Data items:
※ ※ ※

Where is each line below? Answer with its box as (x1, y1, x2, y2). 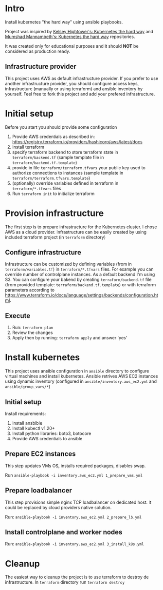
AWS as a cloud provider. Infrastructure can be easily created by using (5, 229, 147, 235)
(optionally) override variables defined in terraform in (12, 180, 119, 186)
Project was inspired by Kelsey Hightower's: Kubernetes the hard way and (5, 28, 153, 34)
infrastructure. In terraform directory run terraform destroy (5, 579, 125, 585)
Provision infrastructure (5, 208, 104, 218)
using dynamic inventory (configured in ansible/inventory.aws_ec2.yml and (5, 378, 157, 384)
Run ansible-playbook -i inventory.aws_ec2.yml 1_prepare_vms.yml (5, 472, 143, 478)
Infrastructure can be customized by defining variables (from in (5, 261, 132, 267)
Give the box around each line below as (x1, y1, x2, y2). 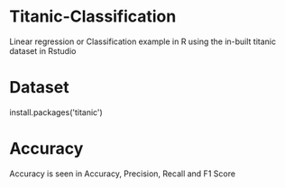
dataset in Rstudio (9, 45, 77, 56)
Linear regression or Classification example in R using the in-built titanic (9, 36, 277, 47)
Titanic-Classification (9, 6, 177, 27)
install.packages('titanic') (9, 106, 104, 118)
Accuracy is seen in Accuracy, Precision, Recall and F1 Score (9, 168, 236, 179)
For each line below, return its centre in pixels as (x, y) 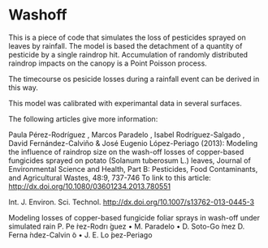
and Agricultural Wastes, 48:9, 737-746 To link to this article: (110, 177)
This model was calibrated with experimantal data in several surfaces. (125, 103)
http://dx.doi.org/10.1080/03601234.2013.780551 (90, 186)
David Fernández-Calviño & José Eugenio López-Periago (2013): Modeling (133, 143)
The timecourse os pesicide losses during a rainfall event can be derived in (134, 79)
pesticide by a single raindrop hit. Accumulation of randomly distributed (128, 54)
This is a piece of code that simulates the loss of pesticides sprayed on (127, 37)
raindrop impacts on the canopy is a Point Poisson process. (108, 63)
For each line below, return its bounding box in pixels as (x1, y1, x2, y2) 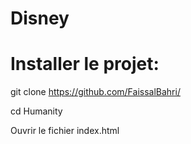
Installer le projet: (10, 53, 160, 76)
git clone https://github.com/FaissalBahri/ (10, 86, 181, 98)
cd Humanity (10, 105, 63, 117)
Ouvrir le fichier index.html (10, 125, 120, 137)
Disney (10, 7, 70, 30)
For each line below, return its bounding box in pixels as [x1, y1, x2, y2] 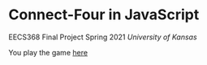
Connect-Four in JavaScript [8, 6, 200, 24]
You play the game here [8, 47, 88, 57]
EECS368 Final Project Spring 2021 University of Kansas [8, 32, 197, 42]
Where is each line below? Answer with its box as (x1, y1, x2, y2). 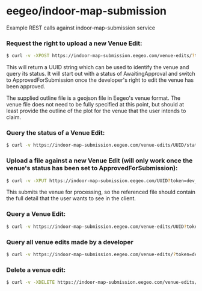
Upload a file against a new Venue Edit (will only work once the (6, 156, 193, 165)
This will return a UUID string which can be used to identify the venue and (6, 64, 189, 71)
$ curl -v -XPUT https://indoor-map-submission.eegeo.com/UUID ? (6, 177, 171, 184)
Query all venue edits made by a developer (6, 237, 133, 246)
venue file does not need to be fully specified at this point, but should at (6, 101, 185, 108)
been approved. (6, 83, 46, 90)
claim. (6, 114, 21, 121)
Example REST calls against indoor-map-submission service (6, 24, 155, 31)
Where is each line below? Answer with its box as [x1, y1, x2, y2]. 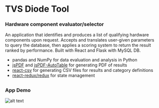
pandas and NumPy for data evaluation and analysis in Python [12, 57, 137, 63]
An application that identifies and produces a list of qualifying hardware [5, 32, 149, 38]
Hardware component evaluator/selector [5, 21, 104, 28]
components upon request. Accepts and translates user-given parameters [5, 37, 155, 43]
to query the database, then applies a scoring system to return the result [5, 43, 151, 48]
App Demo [5, 86, 31, 93]
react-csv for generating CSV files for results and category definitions [12, 67, 153, 73]
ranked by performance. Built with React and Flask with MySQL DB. [5, 47, 141, 53]
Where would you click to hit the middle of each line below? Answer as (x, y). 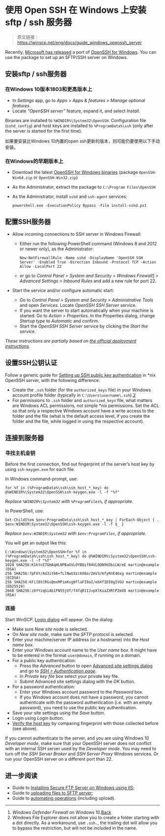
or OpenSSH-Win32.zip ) (56, 177)
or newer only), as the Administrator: (56, 249)
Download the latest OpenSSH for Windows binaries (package (75, 172)
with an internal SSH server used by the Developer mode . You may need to (81, 748)
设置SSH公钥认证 (31, 363)
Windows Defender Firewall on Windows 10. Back (62, 812)
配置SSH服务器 (28, 222)
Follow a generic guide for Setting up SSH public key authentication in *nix (81, 375)
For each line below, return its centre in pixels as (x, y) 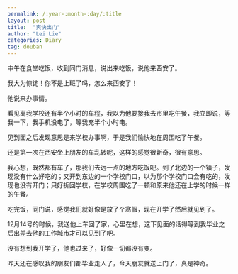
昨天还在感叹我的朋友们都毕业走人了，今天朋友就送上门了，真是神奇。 (110, 263)
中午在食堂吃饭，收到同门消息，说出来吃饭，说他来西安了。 (94, 68)
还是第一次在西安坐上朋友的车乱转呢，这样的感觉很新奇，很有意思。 (107, 152)
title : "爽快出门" (34, 27)
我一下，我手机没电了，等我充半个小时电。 (69, 122)
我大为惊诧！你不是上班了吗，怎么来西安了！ (73, 83)
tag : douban (25, 47)
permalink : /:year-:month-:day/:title (64, 14)
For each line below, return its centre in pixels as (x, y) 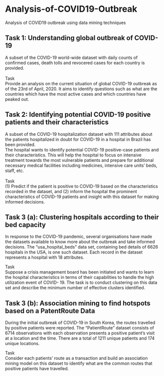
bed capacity (26, 225)
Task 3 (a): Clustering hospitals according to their (82, 217)
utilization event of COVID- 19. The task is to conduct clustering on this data (81, 282)
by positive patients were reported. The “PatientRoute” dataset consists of (80, 328)
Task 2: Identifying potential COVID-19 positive (78, 114)
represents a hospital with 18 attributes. (45, 257)
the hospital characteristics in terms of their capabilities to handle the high (80, 277)
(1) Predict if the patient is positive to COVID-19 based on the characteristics (82, 186)
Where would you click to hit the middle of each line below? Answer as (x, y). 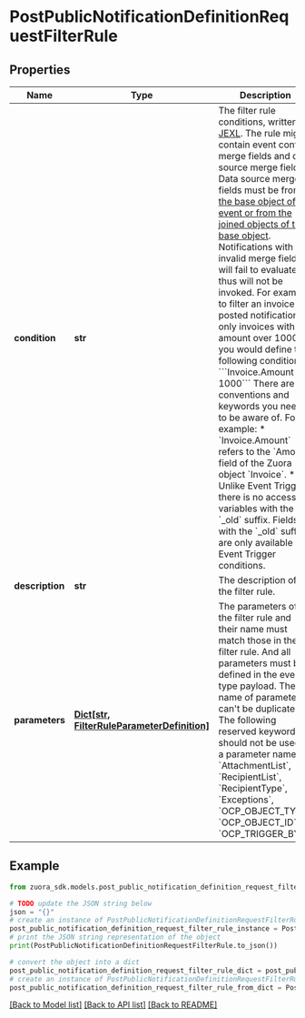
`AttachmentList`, (255, 766)
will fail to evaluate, (259, 270)
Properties (40, 70)
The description (252, 580)
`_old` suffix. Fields (258, 520)
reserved (237, 731)
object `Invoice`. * (256, 474)
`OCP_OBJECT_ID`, (259, 822)

※ ※ ※

◆ **Problem to solve**: Above are the records; please give again, exactly and in full, only the lines that run from the line with "Accuracy is seen" through the line with "An application that", with no pictures.

◆ **Answer to this exercise**:
Accuracy is seen in Accuracy, Precision, Recall and F1 Score (9, 168, 236, 179)
For each line below, return its centre in pixels as (x, y) 
and Agricultural Wastes, 48:9, 737-746 To link to this article: (110, 177)
This model was calibrated with experimantal data in several surfaces. (125, 103)
http://dx.doi.org/10.1080/03601234.2013.780551 (90, 186)
David Fernández-Calviño & José Eugenio López-Periago (2013): Modeling (133, 143)
The timecourse os pesicide losses during a rainfall event can be derived in (134, 79)
pesticide by a single raindrop hit. Accumulation of randomly distributed (128, 54)
This is a piece of code that simulates the loss of pesticides sprayed on (127, 37)
raindrop impacts on the canopy is a Point Poisson process. (108, 63)
For each line below, return its bounding box in pixels as (x1, y1, x2, y2) 
Installer le projet: (10, 53, 160, 76)
git clone https://github.com/FaissalBahri/ (10, 86, 181, 98)
cd Humanity (10, 105, 63, 117)
Ouvrir le fichier index.html (10, 125, 120, 137)
Disney (10, 7, 70, 30)
For each line below, return its bounding box in pixels as [x1, y1, x2, y2] 
Connect-Four in JavaScript [8, 6, 200, 24]
You play the game here [8, 47, 88, 57]
EECS368 Final Project Spring 2021 University of Kansas [8, 32, 197, 42]
Where is each line below? Answer with its box as (x1, y1, x2, y2). 
Upload a file against a new Venue Edit (will only work once the (6, 156, 193, 165)
This will return a UUID string which can be used to identify the venue and (6, 64, 189, 71)
$ curl -v -XPUT https://indoor-map-submission.eegeo.com/UUID ? (6, 177, 171, 184)
Query all venue edits made by a developer (6, 237, 133, 246)
venue file does not need to be fully specified at this point, but should at (6, 101, 185, 108)
been approved. (6, 83, 46, 90)
claim. (6, 114, 21, 121)
Example REST calls against indoor-map-submission service (6, 24, 155, 31)
Where is each line below? Answer with its box as [x1, y1, x2, y2]. 
pandas and NumPy for data evaluation and analysis in Python [12, 57, 137, 63]
An application that identifies and produces a list of qualifying hardware [5, 32, 149, 38]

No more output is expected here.